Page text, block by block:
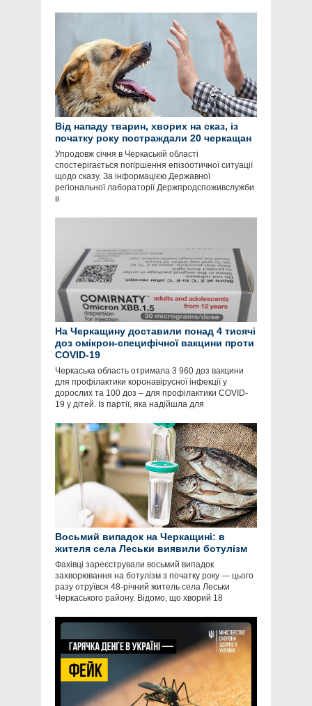
Від нападу тварин, хворих на сказ, із
початку року постраждали 20 черкащан
Упродовж січня в Черкаській області
спостерігається погіршення епізоотичної ситуації
щодо сказу. За інформацією Державної
регіональної лабораторії Держпродспоживслужби
в
На Черкащину доставили понад 4 тисячі
доз омікрон-специфічної вакцини проти
COVID-19
Черкаська область отримала 3 960 доз вакцини
для профілактики коронавірусної інфекції у
дорослих та 100 доз – для профілактики COVID-
19 у дітей. Із партії, яка надійшла для
Восьмий випадок на Черкащині: в
жителя села Леськи виявили ботулізм
Фахівці зареєстрували восьмий випадок
захворювання на ботулізм з початку року — цього
разу отруївся 48-річний житель села Леськи
Черкаського району. Відомо, що хворий 18
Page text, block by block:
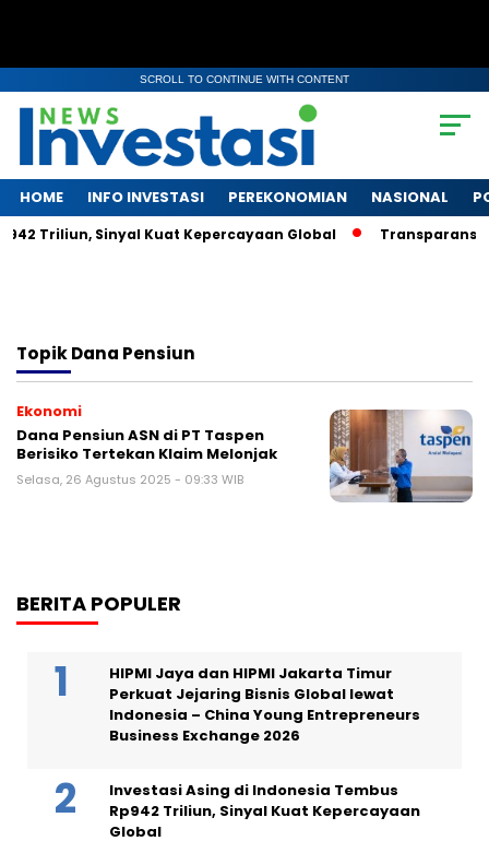
SCROLL TO CONTINUE WITH CONTENT
HOME INFO INVESTASI PEREKONOMIAN NASIONAL
Triliun, Sinyal Kuat Kepercayaan Global Transparansi
TopikDana Pensiun
Ekonomi
Dana Pensiun ASN di PT Taspen
Berisiko Tertekan Klaim Melonjak
Selasa, 26 Agustus 2025 - 09:33 WIB
BERITA POPULER
HIPMI Jaya dan HIPMI Jakarta Timur
Perkuat Jejaring Bisnis Global lewat
Indonesia – China Young Entrepreneurs
Business Exchange 2026
Investasi Asing di Indonesia Tembus
Rp942 Triliun, Sinyal Kuat Kepercayaan
Global

● ● ●

Work required: Scan the listing above, and wherever a line holds the word "Kepercayaan", copy it.

Solution to this task:
Triliun, Sinyal Kuat Kepercayaan Global Transparansi
Rp942 Triliun, Sinyal Kuat Kepercayaan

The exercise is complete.